_ACTIVITY_:
Go through the entries below from the first line and output each one exactly, up to and including the line with "今回の研究費増額で医学・生命科".

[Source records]
*** Block opens ***
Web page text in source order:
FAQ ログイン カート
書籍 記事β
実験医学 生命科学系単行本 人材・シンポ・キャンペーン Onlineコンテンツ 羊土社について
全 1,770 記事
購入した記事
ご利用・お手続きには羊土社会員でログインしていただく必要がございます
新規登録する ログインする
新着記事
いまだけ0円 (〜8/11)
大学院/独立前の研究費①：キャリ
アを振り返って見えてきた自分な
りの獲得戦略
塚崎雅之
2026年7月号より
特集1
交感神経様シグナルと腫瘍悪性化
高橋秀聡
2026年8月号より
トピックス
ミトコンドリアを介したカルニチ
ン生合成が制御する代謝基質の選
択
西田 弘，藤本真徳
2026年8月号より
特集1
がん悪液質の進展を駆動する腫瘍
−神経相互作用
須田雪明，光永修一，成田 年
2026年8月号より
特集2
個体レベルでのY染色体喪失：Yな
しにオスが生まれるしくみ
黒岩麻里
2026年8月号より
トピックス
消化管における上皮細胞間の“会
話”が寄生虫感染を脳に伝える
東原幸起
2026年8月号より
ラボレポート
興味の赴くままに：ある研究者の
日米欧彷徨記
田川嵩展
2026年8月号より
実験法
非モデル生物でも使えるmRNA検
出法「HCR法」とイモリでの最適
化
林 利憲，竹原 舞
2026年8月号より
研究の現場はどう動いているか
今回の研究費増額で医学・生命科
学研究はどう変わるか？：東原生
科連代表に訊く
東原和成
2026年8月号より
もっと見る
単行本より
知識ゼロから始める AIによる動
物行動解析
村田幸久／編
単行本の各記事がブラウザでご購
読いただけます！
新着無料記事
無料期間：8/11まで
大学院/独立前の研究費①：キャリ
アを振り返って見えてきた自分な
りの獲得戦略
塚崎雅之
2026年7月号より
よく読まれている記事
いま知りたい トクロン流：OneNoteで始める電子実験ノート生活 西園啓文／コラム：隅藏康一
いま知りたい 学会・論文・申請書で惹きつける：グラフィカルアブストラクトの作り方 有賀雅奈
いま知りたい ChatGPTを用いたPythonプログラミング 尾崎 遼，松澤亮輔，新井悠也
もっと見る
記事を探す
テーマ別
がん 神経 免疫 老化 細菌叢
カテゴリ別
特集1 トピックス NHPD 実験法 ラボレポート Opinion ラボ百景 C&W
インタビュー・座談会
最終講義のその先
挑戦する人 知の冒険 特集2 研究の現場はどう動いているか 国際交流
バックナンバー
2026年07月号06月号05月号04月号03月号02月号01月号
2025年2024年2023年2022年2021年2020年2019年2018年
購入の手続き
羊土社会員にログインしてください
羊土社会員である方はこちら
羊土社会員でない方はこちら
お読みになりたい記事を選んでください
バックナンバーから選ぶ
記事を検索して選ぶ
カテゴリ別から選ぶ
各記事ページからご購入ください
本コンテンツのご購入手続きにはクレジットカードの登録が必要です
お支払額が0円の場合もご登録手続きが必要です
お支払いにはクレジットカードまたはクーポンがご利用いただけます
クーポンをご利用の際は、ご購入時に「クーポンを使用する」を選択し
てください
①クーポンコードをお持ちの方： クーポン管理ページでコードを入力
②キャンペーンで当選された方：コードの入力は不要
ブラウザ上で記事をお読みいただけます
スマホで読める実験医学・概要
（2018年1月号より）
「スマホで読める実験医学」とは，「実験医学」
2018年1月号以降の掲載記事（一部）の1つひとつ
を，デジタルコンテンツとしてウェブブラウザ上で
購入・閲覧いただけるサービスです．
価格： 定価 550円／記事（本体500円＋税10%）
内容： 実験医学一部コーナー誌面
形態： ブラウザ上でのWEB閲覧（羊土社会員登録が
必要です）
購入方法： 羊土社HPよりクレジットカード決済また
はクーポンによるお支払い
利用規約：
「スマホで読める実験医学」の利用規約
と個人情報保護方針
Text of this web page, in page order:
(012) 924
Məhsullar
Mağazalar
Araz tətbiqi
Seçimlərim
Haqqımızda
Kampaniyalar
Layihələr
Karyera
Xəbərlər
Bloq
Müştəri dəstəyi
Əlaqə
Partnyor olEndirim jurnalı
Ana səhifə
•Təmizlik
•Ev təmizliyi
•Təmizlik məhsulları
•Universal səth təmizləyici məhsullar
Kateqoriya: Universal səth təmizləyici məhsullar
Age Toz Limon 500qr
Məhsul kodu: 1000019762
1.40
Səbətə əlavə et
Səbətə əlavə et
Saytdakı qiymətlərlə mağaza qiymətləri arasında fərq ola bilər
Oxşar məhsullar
*** Block closes ***
_EXERCISE ANSWER_:
Web page text in source order:
FAQ ログイン カート
書籍 記事β
実験医学 生命科学系単行本 人材・シンポ・キャンペーン Onlineコンテンツ 羊土社について
全 1,770 記事
購入した記事
ご利用・お手続きには羊土社会員でログインしていただく必要がございます
新規登録する ログインする
新着記事
いまだけ0円 (〜8/11)
大学院/独立前の研究費①：キャリ
アを振り返って見えてきた自分な
りの獲得戦略
塚崎雅之
2026年7月号より
特集1
交感神経様シグナルと腫瘍悪性化
高橋秀聡
2026年8月号より
トピックス
ミトコンドリアを介したカルニチ
ン生合成が制御する代謝基質の選
択
西田 弘，藤本真徳
2026年8月号より
特集1
がん悪液質の進展を駆動する腫瘍
−神経相互作用
須田雪明，光永修一，成田 年
2026年8月号より
特集2
個体レベルでのY染色体喪失：Yな
しにオスが生まれるしくみ
黒岩麻里
2026年8月号より
トピックス
消化管における上皮細胞間の“会
話”が寄生虫感染を脳に伝える
東原幸起
2026年8月号より
ラボレポート
興味の赴くままに：ある研究者の
日米欧彷徨記
田川嵩展
2026年8月号より
実験法
非モデル生物でも使えるmRNA検
出法「HCR法」とイモリでの最適
化
林 利憲，竹原 舞
2026年8月号より
研究の現場はどう動いているか
今回の研究費増額で医学・生命科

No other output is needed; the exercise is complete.